From 346f1eebbdab244880967133aea7272d9b16f519 Mon Sep 17 00:00:00 2001
From: Anthony Song <38965603+tonyksong@users.noreply.github.com>
Date: Thu, 17 Apr 2025 09:54:44 -0400
Subject: [PATCH] docs: fix typo (#37567)

Co-authored-by: Anthony <anthony.song@capitalone.com>
---
 docs/source/en/perf_train_gpu_many.md | 2 +-
 1 file changed, 1 insertion(+), 1 deletion(-)

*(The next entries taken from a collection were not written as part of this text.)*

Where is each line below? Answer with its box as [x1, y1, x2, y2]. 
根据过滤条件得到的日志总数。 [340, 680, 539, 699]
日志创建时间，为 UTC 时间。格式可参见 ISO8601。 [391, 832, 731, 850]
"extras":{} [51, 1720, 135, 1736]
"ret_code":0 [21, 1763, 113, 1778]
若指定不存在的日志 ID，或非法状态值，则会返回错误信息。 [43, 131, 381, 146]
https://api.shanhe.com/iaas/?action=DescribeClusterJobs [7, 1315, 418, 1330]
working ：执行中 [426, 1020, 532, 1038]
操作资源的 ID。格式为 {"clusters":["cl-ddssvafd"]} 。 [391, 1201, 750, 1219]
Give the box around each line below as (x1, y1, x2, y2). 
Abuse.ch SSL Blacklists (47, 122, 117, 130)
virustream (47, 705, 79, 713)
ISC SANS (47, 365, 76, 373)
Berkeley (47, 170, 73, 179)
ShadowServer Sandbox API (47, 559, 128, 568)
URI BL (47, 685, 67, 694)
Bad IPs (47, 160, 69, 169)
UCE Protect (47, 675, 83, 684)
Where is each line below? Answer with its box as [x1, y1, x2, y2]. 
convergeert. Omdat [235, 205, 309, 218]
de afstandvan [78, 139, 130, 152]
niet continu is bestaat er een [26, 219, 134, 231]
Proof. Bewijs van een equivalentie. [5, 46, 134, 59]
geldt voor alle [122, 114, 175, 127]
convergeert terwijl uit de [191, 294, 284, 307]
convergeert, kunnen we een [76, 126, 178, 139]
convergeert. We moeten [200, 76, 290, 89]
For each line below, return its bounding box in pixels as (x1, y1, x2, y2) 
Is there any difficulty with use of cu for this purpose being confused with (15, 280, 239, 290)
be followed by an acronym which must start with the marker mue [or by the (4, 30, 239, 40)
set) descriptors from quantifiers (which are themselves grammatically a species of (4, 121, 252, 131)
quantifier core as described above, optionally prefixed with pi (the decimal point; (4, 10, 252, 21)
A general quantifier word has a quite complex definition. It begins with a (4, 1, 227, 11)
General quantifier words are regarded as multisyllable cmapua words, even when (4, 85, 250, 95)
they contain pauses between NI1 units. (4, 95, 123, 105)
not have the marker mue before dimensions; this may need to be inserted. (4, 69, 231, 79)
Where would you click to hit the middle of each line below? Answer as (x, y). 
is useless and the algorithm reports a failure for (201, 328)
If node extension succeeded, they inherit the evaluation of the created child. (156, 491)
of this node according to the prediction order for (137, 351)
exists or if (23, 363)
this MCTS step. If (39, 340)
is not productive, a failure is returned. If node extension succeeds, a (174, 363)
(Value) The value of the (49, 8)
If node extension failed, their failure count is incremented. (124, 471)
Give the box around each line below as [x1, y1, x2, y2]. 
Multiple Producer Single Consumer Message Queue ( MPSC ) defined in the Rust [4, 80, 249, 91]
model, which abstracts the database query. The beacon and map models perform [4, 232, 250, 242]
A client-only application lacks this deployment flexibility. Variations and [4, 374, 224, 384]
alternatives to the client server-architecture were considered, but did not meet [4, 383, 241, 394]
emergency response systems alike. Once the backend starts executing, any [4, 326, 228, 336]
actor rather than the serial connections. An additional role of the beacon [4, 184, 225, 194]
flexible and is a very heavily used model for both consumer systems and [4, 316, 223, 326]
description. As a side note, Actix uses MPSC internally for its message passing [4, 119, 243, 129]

diff --git a/docs/source/en/perf_train_gpu_many.md b/docs/source/en/perf_train_gpu_many.md
index 347db1a3f0b..3dd0845e671 100644
--- a/docs/source/en/perf_train_gpu_many.md
+++ b/docs/source/en/perf_train_gpu_many.md
@@ -111,7 +111,7 @@ This approach optimizes parallel data processing by reducing idle GPU utilizatio
 
 Data, pipeline and model parallelism combine to form [3D parallelism](https://www.microsoft.com/en-us/research/blog/deepspeed-extreme-scale-model-training-for-everyone/) to optimize memory and compute efficiency.
 
-Memory effiiciency is achieved by splitting the model across GPUs and also dividing it into stages to create a pipeline. This allows GPUs to work in parallel on micro-batches of data, reducing the memory usage of the model, optimizer, and activations.
+Memory efficiency is achieved by splitting the model across GPUs and also dividing it into stages to create a pipeline. This allows GPUs to work in parallel on micro-batches of data, reducing the memory usage of the model, optimizer, and activations.
 
 Compute efficiency is enabled by ZeRO data parallelism where each GPU only stores a slice of the model, optimizer, and activations. This allows higher communication bandwidth between data parallel nodes because communication can occur independently or in parallel with the other pipeline stages.